Monrovia — I woke up feeling the headache and chills, and made a couple of trips to the bathroom to ease the nausea. The experience was all too familiar; I was having another bout of malaria, even though that wasn't changing my day's routine. Growing up here, I have suffered more than a dozen times from the disease. A trip to the nearby clinic was going to be later in the day.
This is typical for many Liberians. The onset of high fever is almost certain to be a case of malaria. Even without a professional diagnosis, the sufferer will proceed to ingest available medications, usually an herb. According to the 2011 Liberia Malaria Indicator Survey, hospital records suggest that at least 33 percent of all in-patient deaths in Liberia and 41 percent of deaths among children under five are attributed to malaria. A lot of progress has been made over the years, but the numbers remain high.
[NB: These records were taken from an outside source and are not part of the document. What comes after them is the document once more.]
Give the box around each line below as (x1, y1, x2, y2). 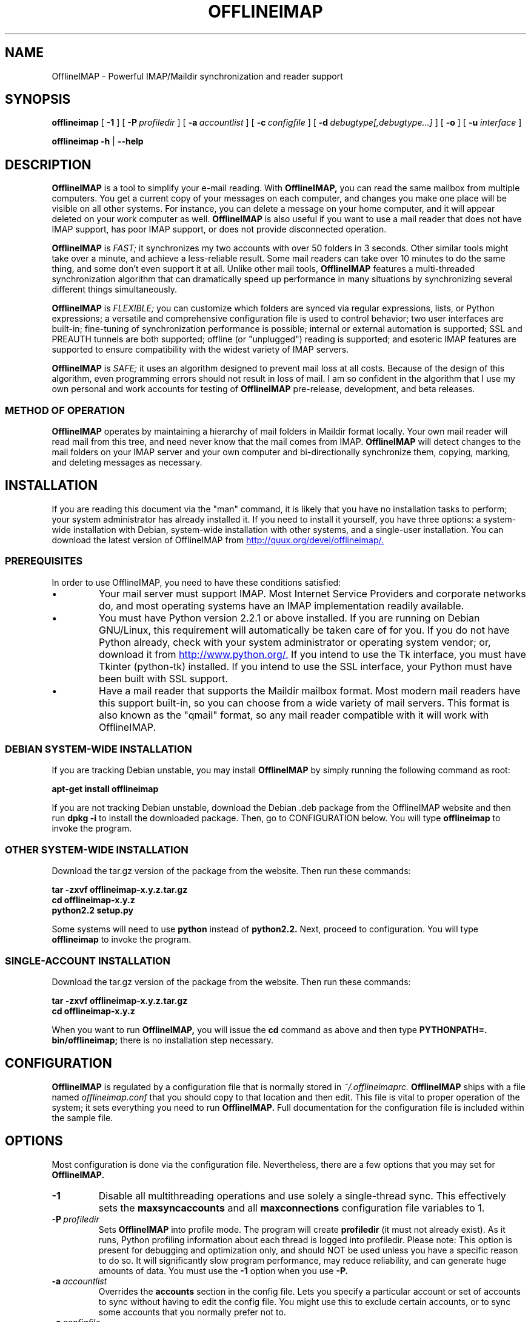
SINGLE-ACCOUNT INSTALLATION (5, 954, 171, 967)
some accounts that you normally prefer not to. (98, 1306, 286, 1317)
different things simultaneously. (52, 284, 178, 295)
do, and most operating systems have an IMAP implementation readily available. (99, 599, 464, 612)
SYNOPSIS (5, 92, 71, 107)
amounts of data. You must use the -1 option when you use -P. (98, 1265, 349, 1276)
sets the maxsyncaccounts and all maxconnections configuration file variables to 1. (98, 1201, 485, 1214)
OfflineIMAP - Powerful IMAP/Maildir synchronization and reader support (52, 70, 343, 81)
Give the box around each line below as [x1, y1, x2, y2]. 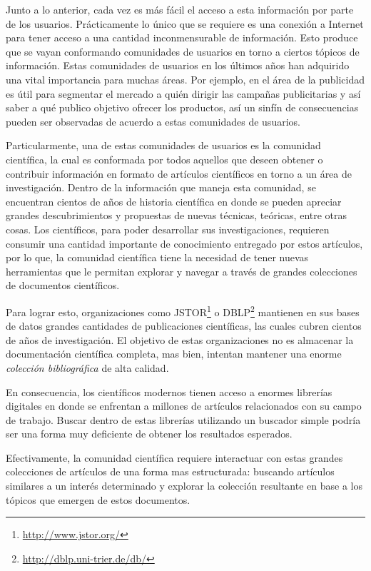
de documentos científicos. [6, 278, 120, 293]
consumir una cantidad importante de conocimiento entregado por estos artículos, [6, 236, 363, 251]
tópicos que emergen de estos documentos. [6, 492, 190, 507]
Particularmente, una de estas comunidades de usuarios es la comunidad [6, 138, 321, 153]
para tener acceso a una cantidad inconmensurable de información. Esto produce [6, 30, 358, 45]
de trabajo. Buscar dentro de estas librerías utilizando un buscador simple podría [6, 412, 361, 427]
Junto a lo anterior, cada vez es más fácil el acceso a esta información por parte [6, 2, 354, 16]
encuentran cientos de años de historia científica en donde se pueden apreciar [6, 193, 342, 208]
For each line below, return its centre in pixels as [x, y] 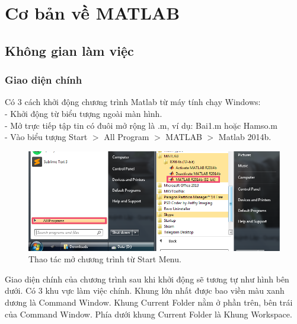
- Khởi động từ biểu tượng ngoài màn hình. [84, 113]
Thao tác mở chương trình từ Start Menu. [105, 259]
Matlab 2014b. [245, 137]
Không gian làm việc [69, 50]
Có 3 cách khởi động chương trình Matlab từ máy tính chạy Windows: [133, 102]
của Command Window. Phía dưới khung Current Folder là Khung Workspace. [148, 314]
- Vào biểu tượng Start [46, 137]
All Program [127, 137]
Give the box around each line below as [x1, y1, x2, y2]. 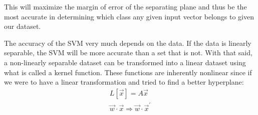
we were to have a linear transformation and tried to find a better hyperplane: [4, 77, 244, 87]
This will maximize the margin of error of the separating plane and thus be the [4, 1, 247, 11]
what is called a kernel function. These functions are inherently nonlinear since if [4, 67, 252, 77]
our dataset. [4, 21, 41, 31]
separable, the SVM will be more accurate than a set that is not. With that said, [4, 47, 252, 58]
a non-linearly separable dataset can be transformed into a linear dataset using [4, 57, 246, 67]
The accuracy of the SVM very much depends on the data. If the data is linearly [4, 37, 251, 48]
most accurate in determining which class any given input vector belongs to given [4, 11, 254, 21]
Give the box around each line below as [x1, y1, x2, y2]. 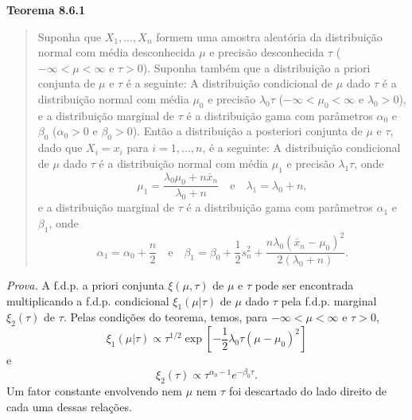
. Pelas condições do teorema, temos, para [63, 309, 268, 325]
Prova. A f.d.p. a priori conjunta [6, 277, 165, 294]
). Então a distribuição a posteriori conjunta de [132, 122, 363, 139]
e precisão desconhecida [209, 44, 325, 60]
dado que [37, 139, 83, 156]
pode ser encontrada [255, 277, 354, 294]
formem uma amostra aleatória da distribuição [156, 28, 383, 45]
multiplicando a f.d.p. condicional [6, 292, 169, 309]
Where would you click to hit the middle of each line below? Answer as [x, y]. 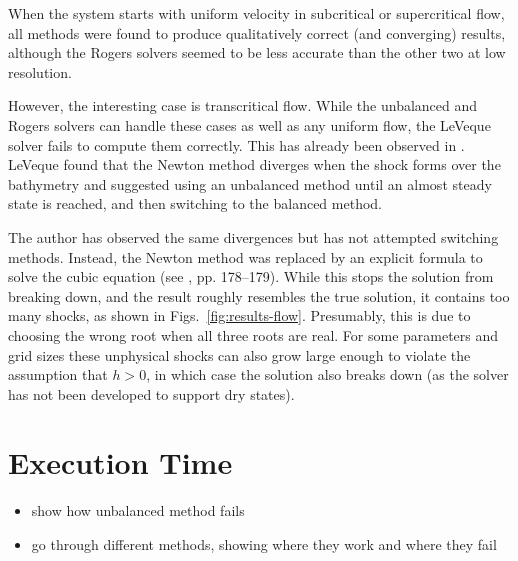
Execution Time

Monrovia is essentially built on swampy lands, and the population of the city has more than doubled since the end of the civil war. The lack of piped water and heavy rains from May to October make it a breeding ground for mosquitoes. Most Liberian households have at least one malaria sufferer at any given point, and mine's no exception.
My experiences with the disease have ranged from mild to severe. Conventional home remedies like chloroquine, quinine and more recently, artesunate, usually heal the symptoms. But I have also experimented with the "Sekou Toure leaves", the popular herb used by low-income households. The leaves are picked from trees scattered across parts of Monrovia and cooked. One then drinks an unmeasured quantity of the water in which the leaves were boiled. The cooking takes away some of the bitterness. The efficacy of the herb is not a subject of debate here, even if the safety is.
After my announcement to workmates (some of whom are not African) that I was having malaria symptoms, it created a buzz of conversation on Facebook. "OMG, does Boakai have malaria?" exclaimed one. "Yeah we get it all the time," responded another. I could tell they were looking out for me. But even more, it reflected our diversity: one regards the disease lightly, while others consider it almost as a death sentence.
While many here think their exposure to the disease has created a certain amount of immunity, I have seen others, mainly expats, who take extra precautions.
Although preventable and curable, malaria remains a major public health problem in Liberia. It takes a toll on young children and pregnant women. A Unicef report says, on average, a Liberian child under the age of five experiences two episodes of fever a year due to malaria, making it the leading cause of childhood mortality.
This grim assessment made us take extra precautions in our household when our son, now five months old, was born. Unlike before, screens have been placed on every door and window in addition to having him sleep under a mosquito net at all times. That still has not kept my wife and I from doing regular checks for signs of mosquito bites. This was reinforced when a neighbour's baby - the same age as our son - spent days in intensive care after being infected with the disease.
The government says it has achieved a 100 percent bed net coverage of households, a scale-up from 2005 when that figure was under 10 percent. This, it says, has led to a significant decline in morbidity. But as Liberians like to say, "the struggle continues".